12/09/2016

The Cost of Co-Pay Drug Coupons

5:00 minutes

Pills, via Shutterstock
Pills, via Shutterstock

You may have received a coupon at your doctor’s office to reduce the price of one of your medications or searched online for a discount code to cut the cost. These coupons can help you save some money and afford name-brand medicine up front. But what are the long-term costs? Margot Sanger-Katz, a health correspondent for The New York Times, discusses the benefits and costs of co-pay drug coupons.

Segment Guests

Margot Sanger-Katz

Margot Sanger-Katz is a health care correspondent for the New York Times. She’s based in Washington, DC.

Segment Transcript

IRA FLATOW: And now it’s time to play Good Thing, Bad Thing.

[MUSIC PLAYING]

Because every story has a flip side. Now earlier this year, there was an uproar over the price of EpiPens.
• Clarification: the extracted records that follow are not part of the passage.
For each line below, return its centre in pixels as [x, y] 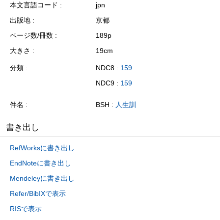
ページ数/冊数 [31, 35]
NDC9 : [108, 83]
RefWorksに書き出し [42, 148]
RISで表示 [26, 208]
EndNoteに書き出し [41, 163]
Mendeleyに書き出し [42, 178]
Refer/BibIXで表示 [38, 193]
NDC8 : [108, 68]
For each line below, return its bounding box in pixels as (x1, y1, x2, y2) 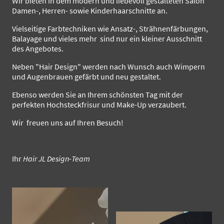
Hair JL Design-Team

The price tag for two doses of the injection shot up to $600. In 2007, that would have cost just $94.

A pretty hefty price for a life-saving drug, but there are co-pay drug coupons that can knock off about $300 from that big price of $600. So who doesn’t love a discount? These drug coupons can help with prices up front to make certain drugs more affordable, but they do come with a few hidden costs.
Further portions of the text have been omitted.